§ Task description
Each record below must come back exactly as written; its pictures must not.

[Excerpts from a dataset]
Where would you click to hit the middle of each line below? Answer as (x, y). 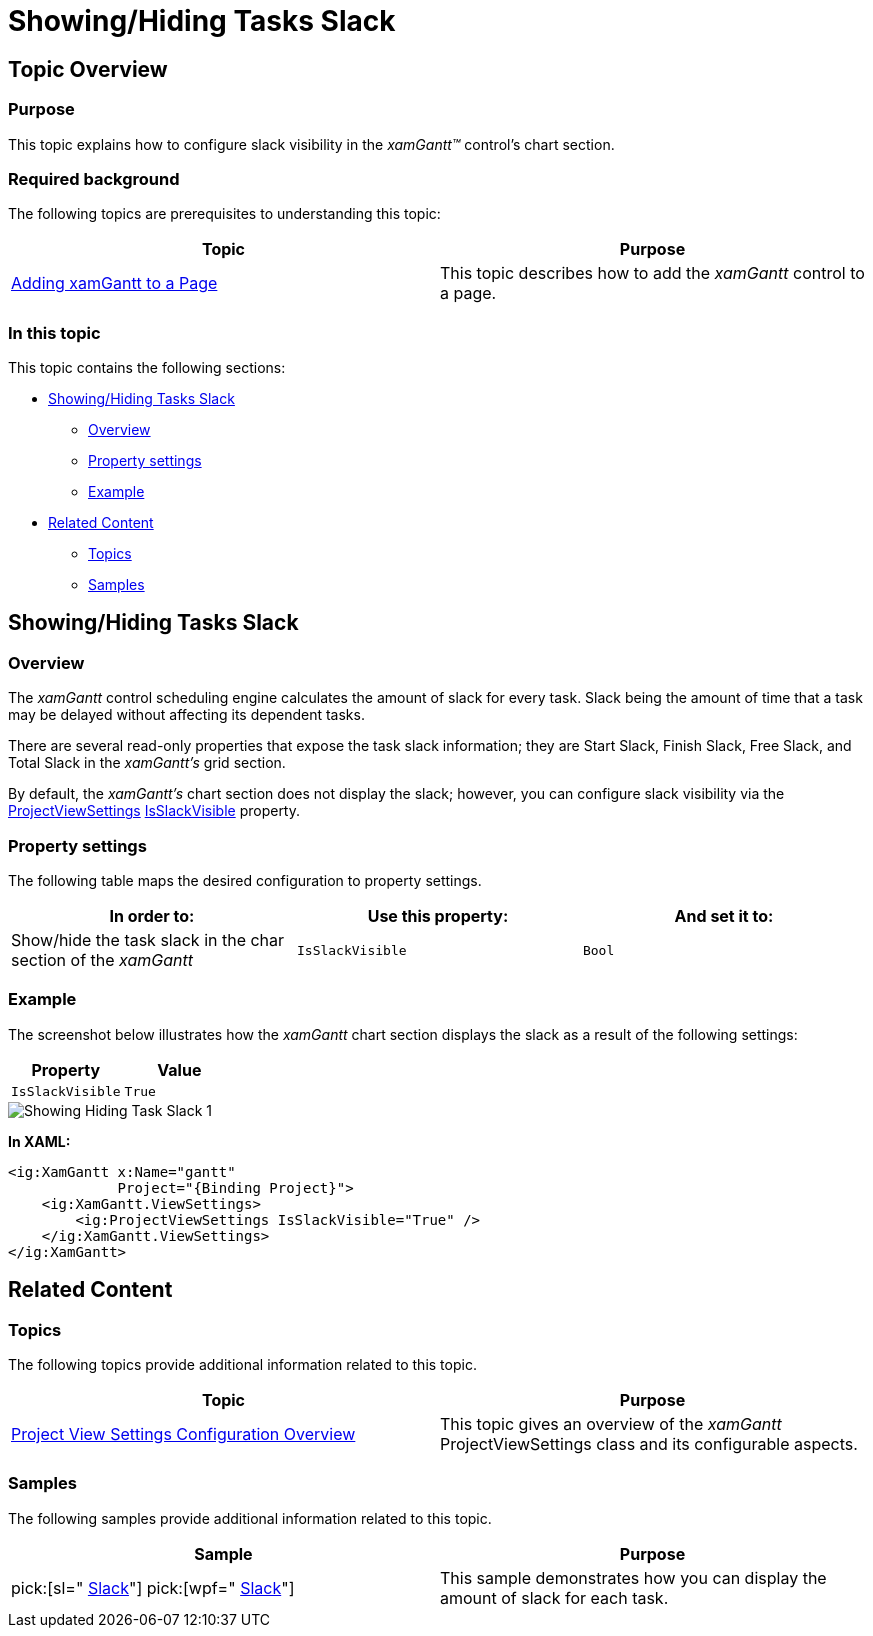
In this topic (54, 332)
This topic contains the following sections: (147, 368)
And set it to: (724, 916)
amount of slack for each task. (554, 1597)
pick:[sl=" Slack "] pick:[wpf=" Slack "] (153, 1587)
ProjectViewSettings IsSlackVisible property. (154, 811)
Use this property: (438, 916)
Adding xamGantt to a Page (114, 283)
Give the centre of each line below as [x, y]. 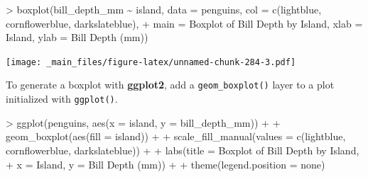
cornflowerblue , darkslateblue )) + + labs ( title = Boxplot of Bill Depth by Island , [183, 150]
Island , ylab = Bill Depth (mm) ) [77, 37]
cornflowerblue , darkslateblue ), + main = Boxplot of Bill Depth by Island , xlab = [184, 23]
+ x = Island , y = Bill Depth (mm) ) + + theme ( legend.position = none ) [166, 164]
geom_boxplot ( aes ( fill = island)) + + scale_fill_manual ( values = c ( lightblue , [176, 136]
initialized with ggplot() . [62, 99]
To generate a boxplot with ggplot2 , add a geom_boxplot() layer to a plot [170, 85]
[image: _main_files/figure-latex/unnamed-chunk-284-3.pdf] [151, 62]
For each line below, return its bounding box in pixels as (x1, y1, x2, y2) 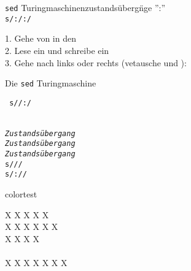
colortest (5, 188, 37, 200)
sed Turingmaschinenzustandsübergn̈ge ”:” (5, 1, 165, 13)
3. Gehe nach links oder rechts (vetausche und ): (5, 56, 187, 69)
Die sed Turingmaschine (5, 77, 96, 90)
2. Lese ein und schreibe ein (5, 44, 109, 56)
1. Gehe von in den (5, 32, 76, 45)
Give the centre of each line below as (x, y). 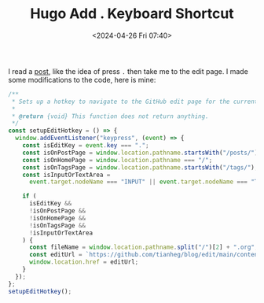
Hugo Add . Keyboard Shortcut (132, 14)
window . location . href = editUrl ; (84, 262)
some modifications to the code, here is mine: (82, 79)
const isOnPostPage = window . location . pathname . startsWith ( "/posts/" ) (140, 153)
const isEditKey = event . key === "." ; (86, 146)
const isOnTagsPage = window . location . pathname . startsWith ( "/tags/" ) (139, 167)
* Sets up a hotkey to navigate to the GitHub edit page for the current (135, 102)
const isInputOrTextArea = (66, 175)

§ Reply to the exercise
Where would you click to hit the middle of each line below? Answer as (x, y). 
In this topic (54, 332)
This topic contains the following sections: (147, 368)
And set it to: (724, 916)
amount of slack for each task. (554, 1597)
pick:[sl=" Slack "] pick:[wpf=" Slack "] (153, 1587)
ProjectViewSettings IsSlackVisible property. (154, 811)
Use this property: (438, 916)
Adding xamGantt to a Page (114, 283)
Give the centre of each line below as [x, y]. 
cornflowerblue , darkslateblue )) + + labs ( title = Boxplot of Bill Depth by Island , [183, 150]
Island , ylab = Bill Depth (mm) ) [77, 37]
cornflowerblue , darkslateblue ), + main = Boxplot of Bill Depth by Island , xlab = [184, 23]
+ x = Island , y = Bill Depth (mm) ) + + theme ( legend.position = none ) [166, 164]
geom_boxplot ( aes ( fill = island)) + + scale_fill_manual ( values = c ( lightblue , [176, 136]
initialized with ggplot() . [62, 99]
To generate a boxplot with ggplot2 , add a geom_boxplot() layer to a plot [170, 85]
[image: _main_files/figure-latex/unnamed-chunk-284-3.pdf] [151, 62]
For each line below, return its bounding box in pixels as (x1, y1, x2, y2) 
colortest (5, 188, 37, 200)
sed Turingmaschinenzustandsübergn̈ge ”:” (5, 1, 165, 13)
3. Gehe nach links oder rechts (vetausche und ): (5, 56, 187, 69)
Die sed Turingmaschine (5, 77, 96, 90)
2. Lese ein und schreibe ein (5, 44, 109, 56)
1. Gehe von in den (5, 32, 76, 45)
Give the centre of each line below as (x, y). 
Hugo Add . Keyboard Shortcut (132, 14)
window . location . href = editUrl ; (84, 262)
some modifications to the code, here is mine: (82, 79)
const isOnPostPage = window . location . pathname . startsWith ( "/posts/" ) (140, 153)
const isEditKey = event . key === "." ; (86, 146)
const isOnTagsPage = window . location . pathname . startsWith ( "/tags/" ) (139, 167)
* Sets up a hotkey to navigate to the GitHub edit page for the current (135, 102)
const isInputOrTextArea = (66, 175)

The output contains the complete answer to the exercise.